H2V: A Database Of Human Genes And Proteins That Respond To ...

Data collection

In this study, human proteins/genes responding to viral infections were defined as differentially expressed genes (DEGs), proteins that participate in human-virus protein–protein interactions (PPIs), differentially expressed proteins (DEPs), differentially phosphorylated proteins (DPPs), differentially translated proteins (DTPs), differentially ubiquitinated proteins (DUPs), and disease severity associated proteins (SAPs).

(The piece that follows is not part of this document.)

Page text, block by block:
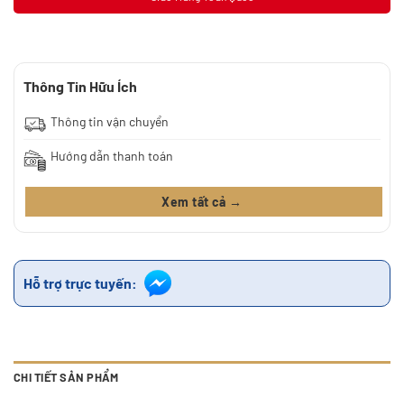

We used the Bing search engine (https://www.bing.com), NCBI resources (https://www.ncbi.nlm.nih.gov/), and Proteome Xchange database http://www.proteomexchange.org/) to search for studies of SARS-CoV-2, SARS-CoV, and MERS-CoV infection. Based on the definition of response genes/proteins, the studies were classified as DEG, PPI, DEP, DPP, DTP, DUP and SAP. For each study type, three independent studies per virus were selected. If the number of available studies was less than three, any identified sources were used. Since we focused on dynamic changes in response genes/proteins over time post infection, studies reporting time-course surveys were selected as the highest priority. Only in cases of insufficient study numbers were studies without time-course examinations selected. After study selection, the journal articles reporting the selected studies were retrieved, and information about gene and protein responses was extracted from the main text and supplementary material of each article. When such information was not available in the journal article, raw data from the selected studies were downloaded from public repositories and subsequently analyzed. The selected studies ( [12,13,14,15,16,17,18,19,20,21,22,23,24]) and corresponding strategies to identify response genes and proteins are summarized in Table 1.

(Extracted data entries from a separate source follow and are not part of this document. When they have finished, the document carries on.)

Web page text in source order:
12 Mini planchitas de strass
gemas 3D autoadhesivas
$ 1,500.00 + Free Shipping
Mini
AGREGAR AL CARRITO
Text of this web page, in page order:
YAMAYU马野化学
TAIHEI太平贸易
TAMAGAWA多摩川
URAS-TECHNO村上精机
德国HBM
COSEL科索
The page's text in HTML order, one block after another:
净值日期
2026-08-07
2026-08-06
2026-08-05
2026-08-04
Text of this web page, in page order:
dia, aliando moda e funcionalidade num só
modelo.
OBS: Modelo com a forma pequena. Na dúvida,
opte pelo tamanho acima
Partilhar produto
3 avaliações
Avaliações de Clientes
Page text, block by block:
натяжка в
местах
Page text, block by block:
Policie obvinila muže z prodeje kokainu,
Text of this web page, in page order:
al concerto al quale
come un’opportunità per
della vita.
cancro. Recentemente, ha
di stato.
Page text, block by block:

Genome assemblies MN985325.1, NC_004718.3 and NC_019843.3 from the NCBI database (https://www.ncbi.nlm.nih.gov/) were used to annotate SARS-CoV-2, SARS-CoV and MERS-CoV genes, respectively. Drug information was collected from the DrugBank database [25]. Postprocessing of data was performed using R (https://www.r-project.org/) and Python (https://python.org/).

Implementation

H2V was developed using conventional web development techniques. The user interface was developed using HTML5, CSS3, and JavaScript. Bootstrap v4 (https://getbootstrap.com/) was used for layout design. DataTables (https://datatables.net/) was used to organize data in tables on the web page. Cytoscape.js was used for network visualization [26]. Plotly (https://plotly.com/) was used to create interactive plots. PHP (https://www.php.net/), Python (https://www.python.org) and Bash scripts were used for server-side development. The SQLite (https://www.sqlite.org/) database was used to manage the data. NCBI’s sequence viewer (https://www.ncbi.nlm.nih.gov/projects/sviewer/) was embedded on the web page to show the viral genome. PANTHER API was used for pathway enrichment analysis [27]. Drug information is not stored in H2V; instead, it is automatically retrieved on request from the DrugBank database via UniProt’s REST API [28]. H2V is deployed in an Amazon AWS host running Ubuntu 16.04.